* [TASK]:
A single figure is required: the number of lines in the data below that hold the word "Social".

(Records from a dataset)
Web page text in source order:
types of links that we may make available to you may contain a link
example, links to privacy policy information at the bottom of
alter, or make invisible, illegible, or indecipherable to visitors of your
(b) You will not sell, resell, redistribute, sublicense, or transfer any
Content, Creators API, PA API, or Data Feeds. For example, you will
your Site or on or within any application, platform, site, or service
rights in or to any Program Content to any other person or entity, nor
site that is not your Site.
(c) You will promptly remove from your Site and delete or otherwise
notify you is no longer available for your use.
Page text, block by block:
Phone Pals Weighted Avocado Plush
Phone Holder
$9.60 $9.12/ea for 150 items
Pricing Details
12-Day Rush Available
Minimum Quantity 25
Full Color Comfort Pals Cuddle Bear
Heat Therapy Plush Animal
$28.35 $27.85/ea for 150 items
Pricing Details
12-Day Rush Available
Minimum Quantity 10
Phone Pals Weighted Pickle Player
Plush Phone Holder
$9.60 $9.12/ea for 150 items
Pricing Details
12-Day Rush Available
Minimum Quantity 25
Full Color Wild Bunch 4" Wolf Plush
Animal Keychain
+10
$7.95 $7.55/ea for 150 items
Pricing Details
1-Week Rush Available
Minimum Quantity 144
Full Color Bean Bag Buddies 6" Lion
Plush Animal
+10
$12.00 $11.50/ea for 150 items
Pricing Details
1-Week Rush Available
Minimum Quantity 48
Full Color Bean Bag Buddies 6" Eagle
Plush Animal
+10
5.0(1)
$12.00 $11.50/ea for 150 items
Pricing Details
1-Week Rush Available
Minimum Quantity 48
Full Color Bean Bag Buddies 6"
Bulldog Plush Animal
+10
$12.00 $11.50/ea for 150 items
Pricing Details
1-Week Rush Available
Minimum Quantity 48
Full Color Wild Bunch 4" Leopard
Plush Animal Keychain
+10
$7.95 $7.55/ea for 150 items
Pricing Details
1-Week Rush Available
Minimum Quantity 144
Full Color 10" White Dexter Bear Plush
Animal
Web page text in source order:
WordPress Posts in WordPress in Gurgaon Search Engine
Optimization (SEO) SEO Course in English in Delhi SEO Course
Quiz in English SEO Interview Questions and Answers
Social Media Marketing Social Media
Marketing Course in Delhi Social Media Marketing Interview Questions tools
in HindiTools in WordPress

* [FINISHED EXERCISE]:
2